The recommended month to lay in wood was May.  In 1534, Fitzherbert observed: “For than the waye is lyke to be fayre and drye, and the days longe, and that tyme the husbande hath leeste to doo in husbandry”. However he also suggested that trees should be lopped in winter so that “thy beastes maye eat the brouse, and the mosse of the bowes”.


Two listed coal. Coal was collected where it was found on the surface; just beyond the Hope Valley it was plentiful. At this time, primitive chimneys meant that coal burned poorly, producing dangerous fumes.


Peat was an essential fuel at this period of intense cold and was extracted and burned in huge quantities.
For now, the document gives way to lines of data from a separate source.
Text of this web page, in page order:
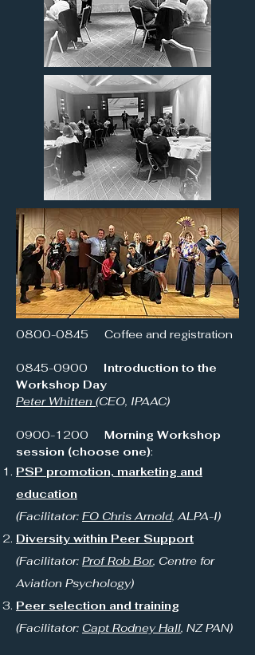
0800-0845 Coffee and registration
0845-0900
Introduction to the
Workshop Day
Peter Whitten (CEO, IPAAC)
0900-1200
Morning Workshop
session (choose one):
PSP promotion, marketing and
education
(Facilitator: FO Chris Arnold, ALPA-I)
Diversity within Peer Support
(Facilitator: Prof Rob Bor, Centre for
Aviation Psychology)
Peer selection and training
(Facilitator: Capt Rodney Hall, NZ PAN)
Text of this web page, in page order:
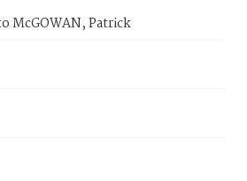
McGOWAN, Patrick
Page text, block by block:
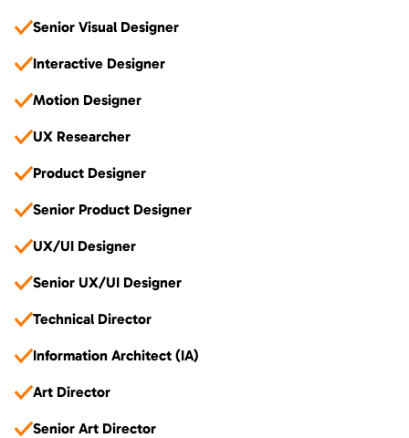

In the fourteenth century, 34 million cubic metres were cut in the South Pennines. The amount burned by a household was between 5,000 and 12,000 turves per year and a peat stack could be as big as the cottage that would consume it. The calorific value of peat was one sixth of that of coal. Peat cutting was undertaken in a farm’s enclosed area, or hey, on the moorland above the cultivated part of the farmstead and pastures, or, for some farms, in unenclosed areas. The peat cuts and sledways are still visible in the landscape.


For an area that traditionally used peat for fuel, therefore, it is surprising that only 4 had it listed in their inventories. However, there were a further 4 with peat spades and 2 with peat carts. Only one sled was mentioned.


Porter, in 1923, wrote about the ‘Crookstone Peat and Stone Pits’ charity in Hope. Founded in 1691, it was based on land bounded by Henry Balguy’s: “The part of Crooksden is 160 statute acres besides 8 acres for slate and 40 acres for free stone and peats.” In 1711, “the tenants and freeholders of Hope aforesaid have liberty to dig get and carry away peats to burn in their houses in Hope aforesaid.”